Subsequently, the formaldehyde gas generated from the molten resin is discharged into the distilled water in the glass suction bottle together with the nitrogen stream while flowing nitrogen into the glass absorption bottle connected to the metal cylinder. Formaldehyde gas was absorbed in the distilled water inside. Formaldehyde absorbed in distilled water was quantified by a method based on JIS K0102, and calculated as a ratio to the evaluation sample (composition).

(2) Flexural modulus Using the resin pellets of Examples and Comparative Examples, the flexural modulus (MPa) was measured according to ISO178.

(3) External appearance evaluation The external appearance of the bending test piece based on ISO178 was observed visually. A good one was indicated as “OK”, and a surface with roughness or non-uniformity was indicated as “NG”.

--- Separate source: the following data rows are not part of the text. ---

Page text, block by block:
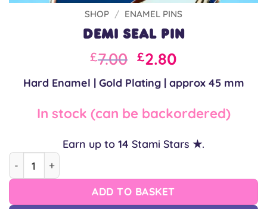
SHOP / ENAMEL PINS
Demi Seal Pin
Original
price
was:
£10.00.
£7.00 Current
price
is:
£7.00.
£2.80
Hard Enamel | Gold Plating | approx 45 mm
In stock (can be backordered)
Earn up to 14 Stami Stars ★.
Demi Seal Pin quantity
ADD TO BASKET

  From the comparison of the results in Table 1, it can be seen that the polyacetal resin compositions (Examples 1 to 5) satisfying the requirements of the present invention have a low formaldehyde generation amount and are excellent in rigidity and appearance. On the other hand, in the case of Comparative Examples 1 to 4 where (b) the woody fine powder does not satisfy the requirements of the present invention, it can be seen that the appearance is poor. Moreover, in the case of the comparative example 5 which does not mix | blend (b) wood type fine powder, it turns out that a bending elastic modulus is low. Moreover, it turns out that the amount of formaldehyde generation is high in the comparative examples 6 and 7 which mix | blended the cellulosic substance which does not satisfy the requirements of this invention.

Claims (2)

A method for producing a polyacetal resin composition comprising:
Using a twin screw extruder provided with a main feed port and a side feed port located on the downstream side in the extrusion direction from the main feed port,
From the main feed port, the (a) polyacetal resin, (c) a hindered phenol-based antioxidant, (d) a nitrogen-containing compound, and (e) a processing aid are supplied.
By supplying the wood-based fine powder (b) from the side feed port ,
(A) For 100 parts by weight of the polyacetal resin,
(B) 10 to 150 parts by weight of a woody fine powder containing 10 to 30% by weight of lignin and having a sieve residue of 3% by weight or less remaining on the sieve when sieved with a sieve having an opening of 250 μm;
(C) 0.01 to 3 parts by weight of a hindered phenol antioxidant,
0.01 to 3 parts by weight of at least one (d) nitrogen-containing compound selected from an aminotriazine compound, a guanamine compound, a hydrazide compound and a polyamide;
Containing 0.01 to 3 parts by weight of at least one (e) processing aid selected from long chain fatty acids, derivatives of long chain fatty acids, polyoxyalkylene glycols and silicone compounds;
The method to manufacture the polyacetal resin composition whose formaldehyde generation amount by the following method is 100 ppm or less .
(Measuring method)
Resin pellets composed of 8 g of the polyacetal resin composition were filled into a metal cylinder adjusted to 200 ° C. and held for 5 minutes in a molten state. Subsequently, the formaldehyde gas generated from the molten resin was discharged together with the nitrogen stream while flowing nitrogen through the glass absorption bottle connected to the metal cylinder, thereby allowing the distilled water in the absorption bottle to absorb the formaldehyde gas. Formaldehyde absorbed in distilled water was quantified by a method based on JIS K0102, and calculated as a ratio to the evaluation sample (resin composition). The manufacturing method of Claim 1 whose melt index (based on ASTM-D1238, 190 degreeC, 2.16kgf) of the said (a) polyacetal resin is 10-50 g / 10min.